# Band Saw Box..where to get templates?



## Starfury (Jul 1, 2015)

I've been surfing the web with little success…but I can't find basic bandsaw box plans. I took some scrap 2×4, glued them together, and cut them into 3×5 to 3×8 sizes and want to practice making bandsaw boxes on them before I use "good" wood on the project. Any suggestions on sites? Lots of finished boxes but no free templates I can download.


----------



## wormil (Nov 19, 2011)

Part of the fun of bs boxes I think is making them from odd pieces of wood or odd shapes. "Template" would seem to go outside the concept. A fellow that goes by Drunken Woodworker just published a bs box book and he is pretty creative.


----------



## MrUnix (May 18, 2012)

Templates? Band saw boxes are more or less free-form. Look at what is out there and there are no two that are identical - although many are very similar in shape and design. Grab your pencil, mark down the shape you want, and have at it.

Cheers,
Brad


----------



## ScottM (Jul 10, 2012)

You can check out Steve Carmichaels web site. He has a few templates available for download.

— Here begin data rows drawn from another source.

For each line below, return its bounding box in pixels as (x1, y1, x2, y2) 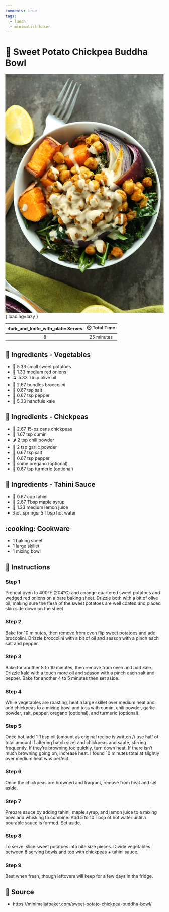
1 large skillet (12, 543, 40, 549)
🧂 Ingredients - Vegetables (5, 350, 91, 359)
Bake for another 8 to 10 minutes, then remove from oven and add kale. (5, 664, 152, 670)
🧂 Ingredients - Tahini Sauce (5, 480, 96, 489)
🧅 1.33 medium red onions (12, 369, 67, 375)
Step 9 (5, 862, 22, 869)
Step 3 (5, 653, 22, 660)
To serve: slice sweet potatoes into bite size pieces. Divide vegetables (5, 844, 151, 850)
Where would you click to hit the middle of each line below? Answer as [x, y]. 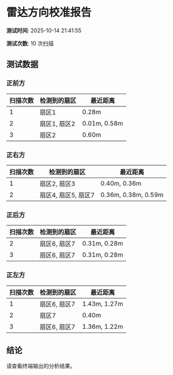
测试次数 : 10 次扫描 [30, 43]
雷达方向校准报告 [49, 12]
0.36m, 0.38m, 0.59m [132, 194]
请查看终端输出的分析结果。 [41, 366]
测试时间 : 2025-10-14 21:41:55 [44, 30]
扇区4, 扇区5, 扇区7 [67, 195]
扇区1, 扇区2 [58, 123]
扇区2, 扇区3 [58, 184]
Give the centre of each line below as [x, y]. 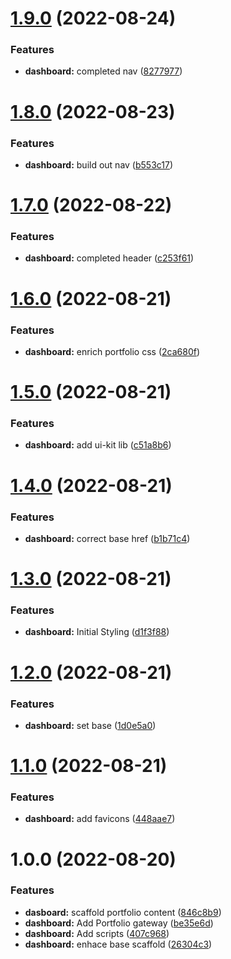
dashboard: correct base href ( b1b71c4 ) [107, 538]
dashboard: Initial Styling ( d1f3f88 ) [97, 632]
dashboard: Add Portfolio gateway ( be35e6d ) [119, 923]
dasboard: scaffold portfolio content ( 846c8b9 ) [123, 912]
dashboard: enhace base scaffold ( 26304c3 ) [118, 944]
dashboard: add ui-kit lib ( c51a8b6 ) [98, 445]
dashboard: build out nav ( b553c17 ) [99, 164]
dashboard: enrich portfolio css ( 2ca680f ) [112, 351]
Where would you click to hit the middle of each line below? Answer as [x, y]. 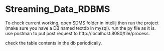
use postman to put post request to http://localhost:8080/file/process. [78, 33]
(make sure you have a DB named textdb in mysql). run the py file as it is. [80, 28]
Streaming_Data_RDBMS [58, 9]
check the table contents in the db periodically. [54, 43]
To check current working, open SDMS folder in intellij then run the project [82, 23]
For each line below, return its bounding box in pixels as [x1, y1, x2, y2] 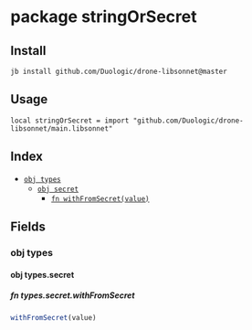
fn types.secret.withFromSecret [10, 290, 135, 301]
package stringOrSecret [10, 6, 197, 27]
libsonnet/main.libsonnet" [10, 123, 113, 133]
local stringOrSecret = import [10, 116, 130, 125]
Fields [10, 219, 47, 235]
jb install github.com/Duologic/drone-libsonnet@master [10, 67, 227, 76]
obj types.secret [10, 269, 75, 280]
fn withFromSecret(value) [50, 194, 150, 203]
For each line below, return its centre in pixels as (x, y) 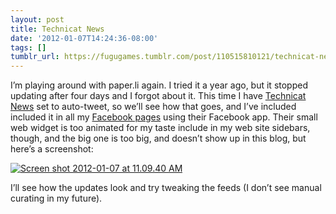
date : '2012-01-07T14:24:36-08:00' (84, 38)
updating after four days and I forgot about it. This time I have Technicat (158, 96)
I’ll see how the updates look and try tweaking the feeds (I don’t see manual (166, 188)
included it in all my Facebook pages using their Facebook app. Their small (164, 117)
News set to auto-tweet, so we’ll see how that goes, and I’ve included (153, 107)
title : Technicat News (57, 29)
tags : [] (28, 47)
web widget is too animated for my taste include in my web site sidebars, (160, 128)
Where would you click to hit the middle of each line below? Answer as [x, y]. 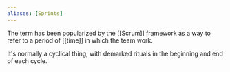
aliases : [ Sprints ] [35, 13]
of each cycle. [27, 61]
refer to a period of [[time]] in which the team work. [80, 40]
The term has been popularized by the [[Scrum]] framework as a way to [109, 33]
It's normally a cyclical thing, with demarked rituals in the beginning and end [115, 53]
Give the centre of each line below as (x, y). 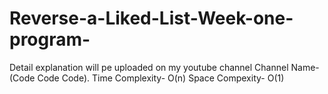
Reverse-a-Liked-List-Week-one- (151, 18)
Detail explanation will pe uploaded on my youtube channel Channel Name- (164, 67)
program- (50, 39)
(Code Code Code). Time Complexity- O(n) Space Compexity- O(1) (147, 78)
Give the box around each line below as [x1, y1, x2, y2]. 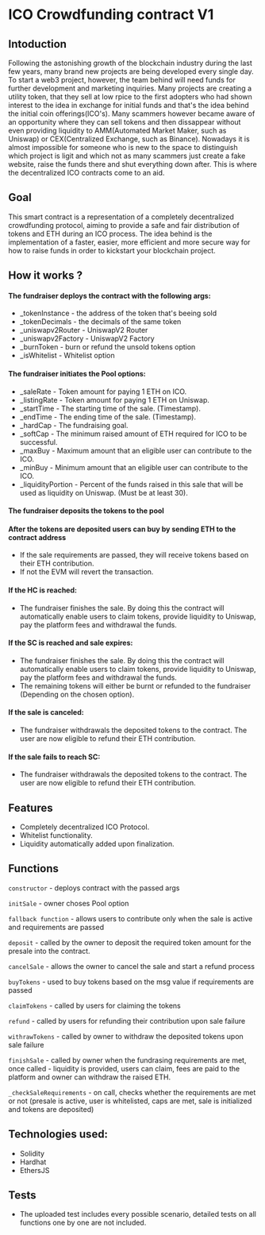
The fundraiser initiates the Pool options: [8, 369, 146, 378]
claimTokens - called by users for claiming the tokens [8, 1001, 181, 1010]
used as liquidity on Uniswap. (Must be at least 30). [19, 488, 188, 497]
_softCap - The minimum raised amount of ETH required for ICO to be [19, 429, 248, 438]
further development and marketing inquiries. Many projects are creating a [8, 83, 252, 93]
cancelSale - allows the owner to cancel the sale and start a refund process [8, 961, 255, 971]
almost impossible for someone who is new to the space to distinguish [8, 143, 238, 152]
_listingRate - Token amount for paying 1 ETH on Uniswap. [19, 395, 210, 404]

http://www.thecarmichaelworkshop.com/p/project-plans.html

Send me a PM with an email address. I can forward a few templates that I made from some images on the web. You may have to scale them depending on your desired dimensions. You can do that with Sketchup if needed.


----------



## Finn (May 26, 2010)

Making my first band saw boxes just a few months ago, I printed out some photos from the internet of completed boxes at the size I wanted and placed these images over the wood. With carbon paper, I drew the outline and cut lines. Simple as that. Since then, I have done a few of my own design. No "patterns"


----------



## Starfury (Jul 1, 2015)

I did find some plans but they wanted $$ for them…so I used the built in screenshot program to take a picture and printed it out. I've seen the trick with carbon paper (I'm old enough to know what this is) to transfer the image over and will have to buy some. I'm hoping for some time this week to try them out. I think my main issue is having made about 10 cuts total on my saw…so I'm still learning how to use it. I will use a 1/4" blade to make the boxes. .


----------